<!-- !pip install -q bitsandbytes datasets accelerate loralib
!pip install -q git+https://github.com/huggingface/transformers.git@main git+https://github.com/huggingface/peft.git -->

In [None]:
# HERE WE ARE TRAINING THE ADAPTERS NOT THE original  WEIGHTS
# We will be adding weights to the models are various points and fine-tuning those weights 
# We will set up the huggingface hub at the start so that we can later save our weights to HF hub
# the token is a write token which is saved by the name - PEFT-LORA-CHECKPOINTS
x
from  huggingface_hub import notebook_login
notebook_login()

In [None]:
import os
os.environ["CUDA_VISIBLE_DEVICES"] = "0"
import torch
import torch.nn as nn
# bitsandbytes from HF turns your model into 8 bits
# Model won't take up a lot of GPU ram 
# Makes it easier and faster to store 
import bitsandbytes as bnb
from transformers import AutoTokenizer , AutoConfig , AutoModelForCausalLM
model  = AutoModelForCausalLM.from_pretrained(
    "bigscience/bloomz-560m" , 
    load_in_8bit = True , 
    device_map ="auto"
)

tokenizer  = AutoTokenizer.from_pretrained("bigscience/bloomz-560m")

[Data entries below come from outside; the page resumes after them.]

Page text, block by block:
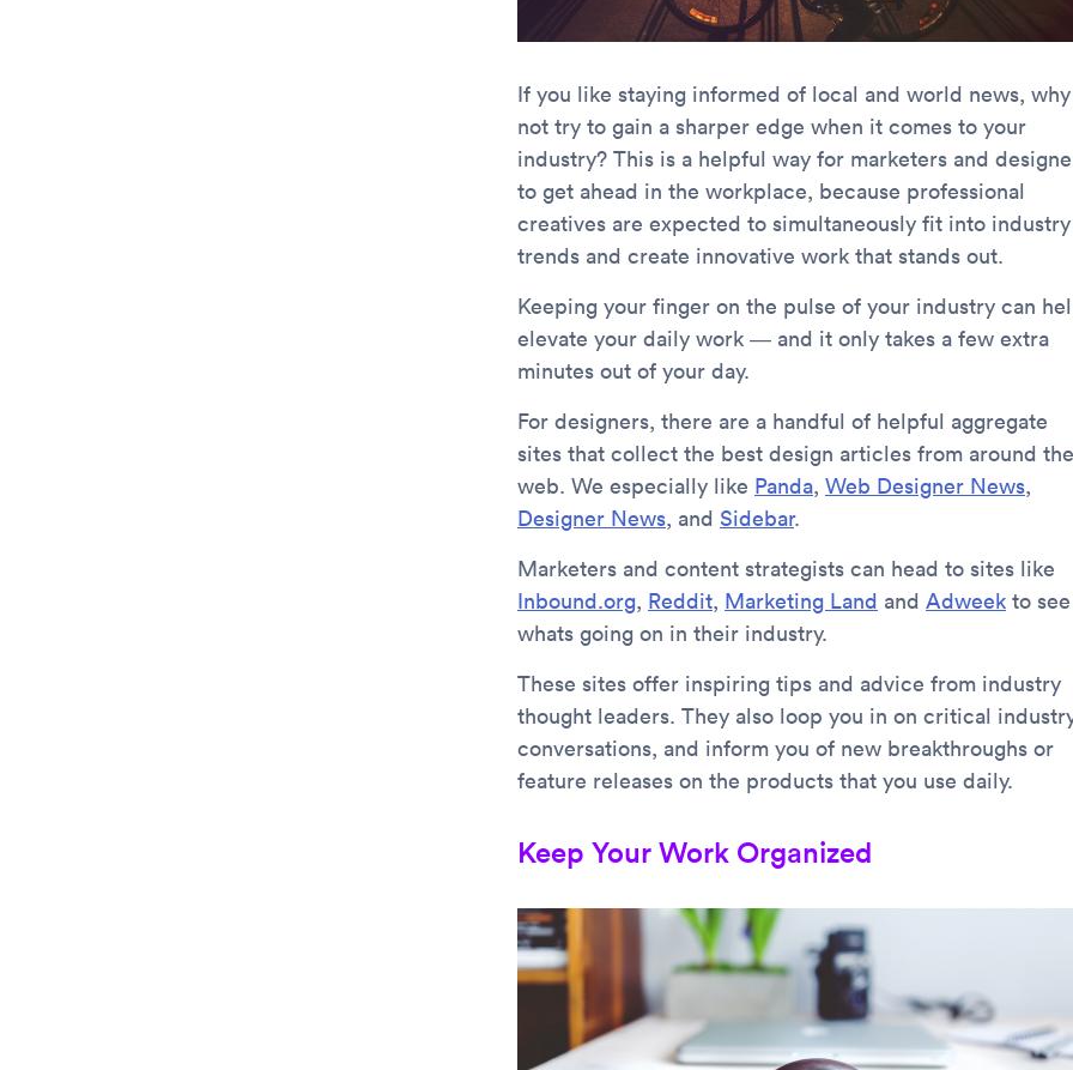
If you like staying informed of local and world news, why
not try to gain a sharper edge when it comes to your
industry? This is a helpful way for marketers and
to get ahead in the workplace, because professional
creatives are expected to simultaneously fit into industry
trends and create innovative work that stands out.
Keeping your finger on the pulse of your industry can
elevate your daily work — and it only takes a few extra
minutes out of your day.
For designers, there are a handful of helpful aggregate
sites that collect the best design articles from around the
web. We especially like Panda, Web Designer News,
Designer News, and Sidebar.
Marketers and content strategists can head to sites like
Inbound.org, Reddit, Marketing Land and Adweek to see
whats going on in their industry.
These sites offer inspiring tips and advice from industry
thought leaders. They also loop you in on critical
conversations, and inform you of new breakthroughs or
feature releases on the products that you use daily.
Keep Your Work Organized

# WARNINGS: The `load_in_4bit` and `load_in_8bit` arguments are deprecated and will be removed in the future versions.
#  Please, pass a `BitsAndBytesConfig` object in `quantization_config` argument instead.

The original colab notebook will be posted after the code is complete. 

In [None]:
for param in model.parameters():
  # freeze the model - train adapters later
  param.requires_grad = False
  if param.ndim==1:
    # cast the small params[dim=1] (eg.layernorm) to float32 for stability
    param.data = param.data.to(torch.float32)


#reduce number of stored activations
model.gradient_checkpointing_enable()
# enabling input gradients 
model.enable_input_require_grads()


# cast the numerical output to float32 for stability , wrapper around sequential layers 
class CastOutputToFloat(nn.Sequential):
  def forward(self,x):
    return super().forward(x).to(torch.float32)

# lm_head is the model's outout layer , wrap it with castoutputtofloat func, 
#  Ensures that the logits (outputs of the lm_head) are cast to float32, making them
#  more stable for tasks like computing loss or metrics during training.
model.lm_head = CastOutputToFloat(model.lm_head)


# In PyTorch, the requires_grad attribute of a tensor indicates whether or not 
# PyTorch should compute gradients for that tensor during the backward pass.
# requires_grad=True: Enables gradient computation for the tensor.
# When requires_grad=False, PyTorch does not track operations, so no gradients are computed, 
# and the tensor is treated as a constant.
#  It is used To specify which parameters in a model should be updated during training.
# To save memory and computation time by disabling gradient tracking for parameters that don't need to be updated.

# 1D params are 1D tensors
# ndim==1 checks if the parameter is a 1D tensor (like biases or weights in layer normalization) and casts it to float32.
# In mixed precision training (e.g., using float16 for efficiency), small parameters like biases or layer norm weights can cause numerical instability.
#  Converting these parameters to float32 helps ensure stability without significantly affecting performance.

# Reducing Stored Activations : Enables gradient checkpointing, which reduces the memory usage for activations during training by 
# recomputing them during backpropagation instead of storing them.
# This trade-off between computation and memory usage is particularly useful for training large models with limited GPU memory.


#  Enabling Input Gradients: This ensures that gradients with respect to the model’s inputs are computed.
# Necessary when applying techniques like LoRA (Low-Rank Adaptation) or other methods that modify intermediate layers during fine-tuning.
#  This enables the model to propagate gradients correctly for such custom layers or inputs.